((

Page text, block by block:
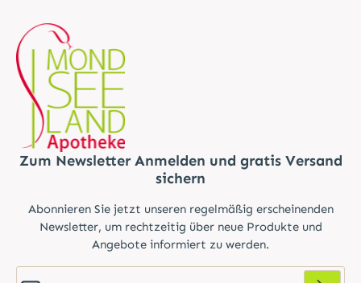
Zum Newsletter Anmelden und gratis Versand
sichern
Abonnieren Sie jetzt unseren regelmäßig erscheinenden
Newsletter, um rechtzeitig über neue Produkte und
Angebote informiert zu werden.
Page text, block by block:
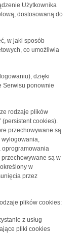
Użytkownika
dostosowaną do
w jaki sposób
co umożliwia
dzięki
Serwisu ponownie
rodzaje plików
(persistent cookies).
przechowywane są
wylogowania,
oprogramowania
przechowywane są w
w
przez
plików cookies:
z usług
pliki cookies
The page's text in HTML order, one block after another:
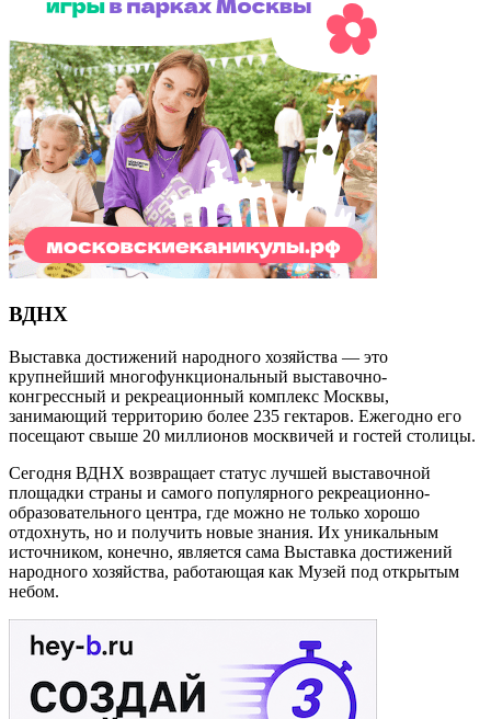
ВДНХ
Выставка достижений народного хозяйства — это
крупнейший многофункциональный выставочно-
конгрессный и рекреационный комплекс Москвы,
занимающий территорию более 235 гектаров. Ежегодно его
посещают свыше 20 миллионов москвичей и гостей столицы.
Сегодня ВДНХ возвращает статус лучшей выставочной
площадки страны и самого популярного рекреационно-
образовательного центра, где можно не только хорошо
отдохнуть, но и получить новые знания. Их уникальным
источником, конечно, является сама Выставка достижений
народного хозяйства, работающая как Музей под открытым
небом.
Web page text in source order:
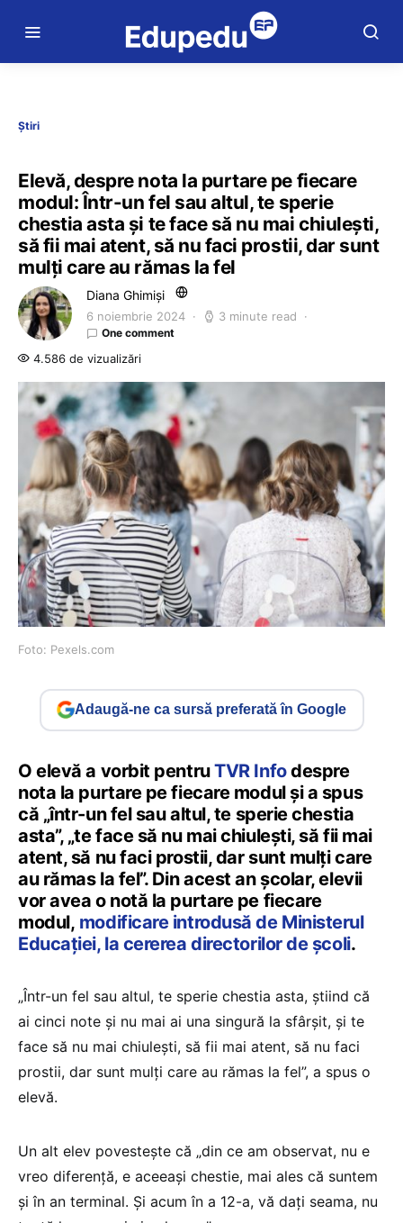
Știri
Elevă, despre nota la purtare pe fiecare
modul: Într-un fel sau altul, te sperie
chestia asta şi te face să nu mai chiuleşti,
să fii mai atent, să nu faci prostii, dar sunt
mulţi care au rămas la fel
Diana Ghimiși
6 noiembrie 2024 3 minute read
One comment
4.586 de vizualizări
Foto: Pexels.com
Adaugă-ne ca sursă preferată în Google
O elevă a vorbit pentruTVR Infodespre
nota la purtare pe fiecare modul și a spus
că „într-un fel sau altul, te sperie chestia
asta”, „te face să nu mai chiuleşti, să fii mai
atent, să nu faci prostii, dar sunt mulţi care
au rămas la fel”. Din acest an școlar, elevii
vor avea o notă la purtare pe fiecare
modul, modificare introdusă de Ministerul
Educației, la cererea directorilor de școli.
„Într-un fel sau altul, te sperie chestia asta, ştiind că
ai cinci note şi nu mai ai una singură la sfârşit, şi te
face să nu mai chiuleşti, să fii mai atent, să nu faci
prostii, dar sunt mulţi care au rămas la fel”, a spus o
elevă.
Un alt elev povestește că „din ce am observat, nu e
vreo diferenţă, e aceeaşi chestie, mai ales că suntem
şi în an terminal. Și acum în a 12-a, vă dați seama, nu
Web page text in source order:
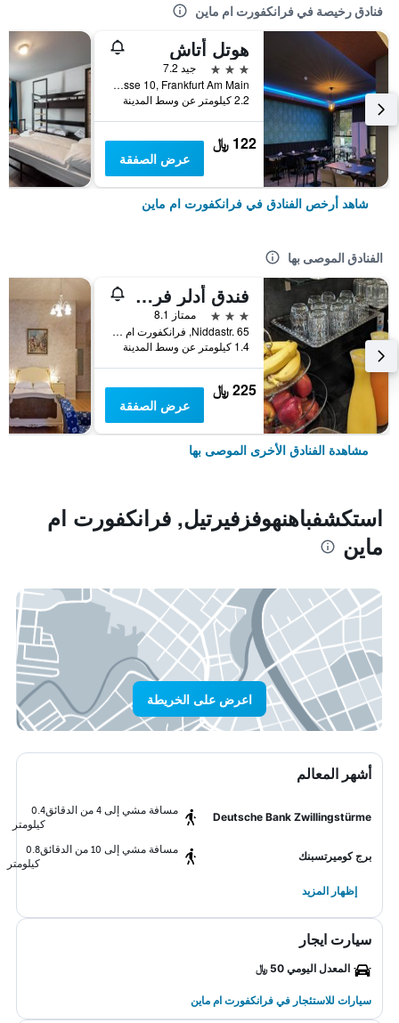
فنادق رخيصة في فرانكفورت ام ماين
هوتل أتاش
3 نجوم
جيد 7.2
Kolner Strasse 10, Frankfurt Am Main, فرانكفورت ام ماين, هسه, ألمانيا
2.2 كيلومتر عن وسط المدينة
122 ﷼
عرض الصفقة
شاهد أرخص الفنادق في فرانكفورت ام ماين
الفنادق الموصى بها
فندق أدلر فرانكفورت
3 نجوم
ممتاز 8.1
Niddastr. 65, فرانكفورت ام ماين, هسه, ألمانيا
1.4 كيلومتر عن وسط المدينة
225 ﷼
عرض الصفقة
مشاهدة الفنادق الأخرى الموصى بها
استكشفباهنهوفزفيرتيل, فرانكفورت ام
ماين
اعرض على الخريطة
أشهر المعالم
Deutsche Bank Zwillingstürme
مسافة مشي إلى 4 من الدقائق
0.4
كيلومتر
برج كوميرتسبنك
مسافة مشي إلى 10 من الدقائق
0.8
كيلومتر
إظهار المزيد
سيارت ايجار
المعدل اليومي 50 ﷼
سيارات للاستئجار في فرانكفورت ام ماين
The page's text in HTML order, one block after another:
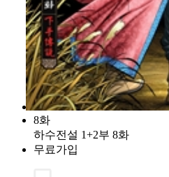
8화
하수전설 1+2부 8화
무료가입
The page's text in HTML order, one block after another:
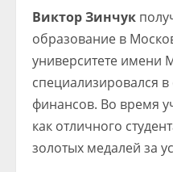
Виктор Зинчук
образование в
университете имени
специализировался
финансов. Во время
как отличного
золотых медалей за

))

### Required action
Since the pictures don't belong in the copy, copy only the rest of the entries above exactly.

### Response
Page text, block by block:
Zum Newsletter Anmelden und gratis Versand
sichern
Abonnieren Sie jetzt unseren regelmäßig erscheinenden
Newsletter, um rechtzeitig über neue Produkte und
Angebote informiert zu werden.
Page text, block by block:
Użytkownika
dostosowaną do
w jaki sposób
co umożliwia
dzięki
Serwisu ponownie
rodzaje plików
(persistent cookies).
przechowywane są
wylogowania,
oprogramowania
przechowywane są w
w
przez
plików cookies:
z usług
pliki cookies
The page's text in HTML order, one block after another:
ВДНХ
Выставка достижений народного хозяйства — это
крупнейший многофункциональный выставочно-
конгрессный и рекреационный комплекс Москвы,
занимающий территорию более 235 гектаров. Ежегодно его
посещают свыше 20 миллионов москвичей и гостей столицы.
Сегодня ВДНХ возвращает статус лучшей выставочной
площадки страны и самого популярного рекреационно-
образовательного центра, где можно не только хорошо
отдохнуть, но и получить новые знания. Их уникальным
источником, конечно, является сама Выставка достижений
народного хозяйства, работающая как Музей под открытым
небом.
Web page text in source order:
Știri
Elevă, despre nota la purtare pe fiecare
modul: Într-un fel sau altul, te sperie
chestia asta şi te face să nu mai chiuleşti,
să fii mai atent, să nu faci prostii, dar sunt
mulţi care au rămas la fel
Diana Ghimiși
6 noiembrie 2024 3 minute read
One comment
4.586 de vizualizări
Foto: Pexels.com
Adaugă-ne ca sursă preferată în Google
O elevă a vorbit pentruTVR Infodespre
nota la purtare pe fiecare modul și a spus
că „într-un fel sau altul, te sperie chestia
asta”, „te face să nu mai chiuleşti, să fii mai
atent, să nu faci prostii, dar sunt mulţi care
au rămas la fel”. Din acest an școlar, elevii
vor avea o notă la purtare pe fiecare
modul, modificare introdusă de Ministerul
Educației, la cererea directorilor de școli.
„Într-un fel sau altul, te sperie chestia asta, ştiind că
ai cinci note şi nu mai ai una singură la sfârşit, şi te
face să nu mai chiuleşti, să fii mai atent, să nu faci
prostii, dar sunt mulţi care au rămas la fel”, a spus o
elevă.
Un alt elev povestește că „din ce am observat, nu e
vreo diferenţă, e aceeaşi chestie, mai ales că suntem
şi în an terminal. Și acum în a 12-a, vă dați seama, nu
Web page text in source order:
فنادق رخيصة في فرانكفورت ام ماين
هوتل أتاش
3 نجوم
جيد 7.2
Kolner Strasse 10, Frankfurt Am Main, فرانكفورت ام ماين, هسه, ألمانيا
2.2 كيلومتر عن وسط المدينة
122 ﷼
عرض الصفقة
شاهد أرخص الفنادق في فرانكفورت ام ماين
الفنادق الموصى بها
فندق أدلر فرانكفورت
3 نجوم
ممتاز 8.1
Niddastr. 65, فرانكفورت ام ماين, هسه, ألمانيا
1.4 كيلومتر عن وسط المدينة
225 ﷼
عرض الصفقة
مشاهدة الفنادق الأخرى الموصى بها
استكشفباهنهوفزفيرتيل, فرانكفورت ام
ماين
اعرض على الخريطة
أشهر المعالم
Deutsche Bank Zwillingstürme
مسافة مشي إلى 4 من الدقائق
0.4
كيلومتر
برج كوميرتسبنك
مسافة مشي إلى 10 من الدقائق
0.8
كيلومتر
إظهار المزيد
سيارت ايجار
المعدل اليومي 50 ﷼
سيارات للاستئجار في فرانكفورت ام ماين
The page's text in HTML order, one block after another:
8화
하수전설 1+2부 8화
무료가입
The page's text in HTML order, one block after another:
Виктор Зинчук
образование в
университете имени
специализировался
финансов. Во время
как отличного
золотых медалей за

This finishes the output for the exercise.